= Rodney Searight =

British art collector and oil executive (1909–1991)

Rodney Gerald Searight (8 September 1909 – 28 May 1991) was a British art collector, oil executive and artist. Searight lived and worked in the Middle East, primarily Egypt, for many years, and collected thousands of mostly European artworks connected to the area (described by the art history term Orientalism). In 1973 Searight's collection was described as "what is today probably the finest privately-owned collection of Middle Eastern art anywhere." His collection was bought by the Victoria and Albert Museum in 1985, where it is known as the Searight Collection.

==Early life==
Searight's parents were Dorothy Gibson-Craig, the founder of the Brooke Foundation, and Lt.-Col. James Gerald Lamb Searight, of the Royal Scots (Lothian Regiment). They married in 1905. Searight was the oldest child, born in 1909, with younger sister Pamela born in 1915 and younger brother John Philip Searight born in 1917. His parents divorced in 1926, and that same year his mother married Major-General Geoffrey Francis Heremon Brooke, C.B., D.S.O., M.C., of the 16th/5th Lancers.

Searight was educated at Wellington School, Somerset. In London, he attended evening art classes at Chelsea Polytechnic.

==Career in the Middle East==
Straight from school, Searight joined the Shell Petroleum Company, and in 1931 was posted to Cairo. He rose to General Manager there. He spent much of World War II in the Middle East, and then lived in Cairo until 1951. His work took him to Baghdad, Iraq from 1958–1960. He was later based in London as a director of the company, but remained involved with the Middle East. He retired in 1966.

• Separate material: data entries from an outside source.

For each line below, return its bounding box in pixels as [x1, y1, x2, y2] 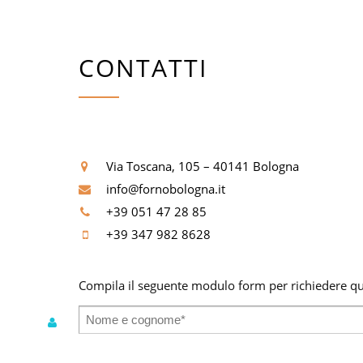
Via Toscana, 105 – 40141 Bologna [106, 157, 299, 174]
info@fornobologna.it [106, 180, 225, 197]
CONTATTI [79, 50, 207, 84]

Searight made sketches while in the Middle East: two are held in the collections of the Victoria and Albert Museum.

==Searight Collection==
Searight began collecting quite late in his career, in 1959. His collection spanned drawings, engravings, watercolours, prints and books, all with the common theme of the Middle East: Orientalist art. He considered the foundation of his collection to be a watercolour of Cairo by David Roberts, bought in June 1959 for £52 10s. Searight's collection included works by over 700 individual artists, including David Roberts, William Henry Bartlett, Robert Moresby, William Simpson, John Frederick Lewis, James McBey, Robert Clive, Lieutenant Richard Temple, William Daniell, Robert Ker Porter, Eugène Flandin, Pascal Coste, Selina Bracebridge, Lieutenant J.B. Dayle, Sir David Wilkie, Edward Lear, Denis Dighton, Amedeo Preziosi and Godfrey Thomas Vigne, among others.

Searight's collection was housed in his Kensington flat. In 1969 he held the first exhibition of his collection at Leighton House in Kensington. Reviewing the exhibition, art critic for the Daily Telegraph, Terence Mullaly, wrote that it was "A fascinating collection . . . We gain insights into the rich heritage of a region fast being transformed by oil and the march of history."

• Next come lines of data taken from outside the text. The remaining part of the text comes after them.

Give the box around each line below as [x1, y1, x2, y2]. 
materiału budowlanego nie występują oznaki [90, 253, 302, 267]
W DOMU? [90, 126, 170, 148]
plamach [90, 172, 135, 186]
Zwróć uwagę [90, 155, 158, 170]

A travelling exhibition of the collection took place from 1980–1981, including at the Talbot Rice Art Centre, University of Edinburgh (31 October–6 December 1980), and the Sainsbury Centre for Visual Arts, University of East Anglia, Norwich (3 January–25 January 1981). An exhibition catalogue was published, co-authored by Searight and Jennifer M. Scarce.

In 1985 the Searight Collection was purchased by the Victoria and Albert Museum, with financial aid from Shell International Petroleum Company, the National Heritage Memorial Fund, which contributed £20,000, and other organisations.

A microfiche catalogue of the collection was compiled by Briony Llewellyn, Tanya Szrajber and Jenny Elkan. In 1989 the V&A published the catalogue of the collection.

In 1995 a selection from the Searight Collection was exhibited by the Smithsonian Institution, Washington D.C., United States.

Searight's daughter Ann donated a small collection of ceramics collected by Searight to the British Museum.

==Personal life==
Searight married Sibyl Vivian Walker in 1937. They had two daughters: Sarah Searight, a writer and Ann Searight, an archaeological illustrator at the British Museum. Sibyl died in 1967. In 1975 Searight married Theresa Clay, and they remained married until Searight's death in 1991.

From 1963 onwards Searight was involved with the Royal Geographical Society, in time being elected a Fellow.

In December 1972 Searight, then aged 62, was a passenger on the hijacked Ethiopian Airlines Flight 708, and was injured during the attack by the hijackers. Searight was part of a group described as 'elderly British birdwatchers' in a 2024 article about the hijacking; the attack with added birdwatching was the subject of a newspaper cartoon.